The brain’s ability to learn is critical for executing tasks that ensure an animal’s survival. My lab is interested to understand the synaptic, cellular, and circuit-level computations that allow the brain to produce these complex adaptive behaviors. To this end, we study the entorhinal-hippocampal circuit, a network of connected brain areas known to be essential for spatial learning. We use various techniques, including two-photon Ca2+ imaging, whole-cell patch-clamp recordings, and optogenetic perturbation of neuronal activity, to investigate the single-cell and population activity from hippocampal regions of mice actively engaged in a spatial memory paradigm.


The lab pursues three main research questions:


  1. Individual neurons are continuously bombarded with thousands of synaptic inputs and respond by firing coherent patterns of action potentials. This input-output transformation is the basis for neuronal feature selectivity, such as the spatial tuning of hippocampal place cells. We would like to understand how learning impacts the input-output-transformations of neurons, changes their feature selectivity, and, ultimately, shapes neuronal ensemble activity. As a result, we are particularly interested in the activity of dendrites, these intricate structures where neurons receive the majority of their synaptic inputs.
  2. Internal representations of the external world are produced throughout the mammalian brain by the activity of many thousands of neurons, each responding to diverse environmental features. During learning, representations in the hippocampus are thought to form a cellular memory of these experiences, which can be recruited in the future to guide behavior. However, the nature of the neuronal code remains unsolved; How are representations embedded within hippocampal circuits used by the brain to produce learned behaviors? What are the cellular and circuit-level computations used to create and maintain these representations?

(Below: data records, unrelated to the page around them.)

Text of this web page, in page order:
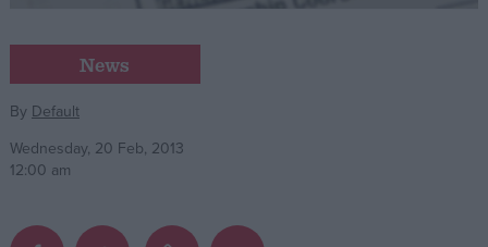
Campaigns
Reference
News
By Default
Wednesday, 20 Feb, 2013
12:00 am

  3. Alzheimer’s disease is a disorder identified by the abnormal accumulation of amyloid-ß and tau protein in the brain. There is increasing evidence that functional circuit disruptions are among the early effects of Alzheimer’s and occur prior to the large-scale death of neurons that accompanies late-stage dementia. Moreover, the entorhinal-hippocampal circuit is among the first regions to be affected by the disease. We are interested in understanding how early-stage Alzheimer’s impacts neuronal representations in these brain areas.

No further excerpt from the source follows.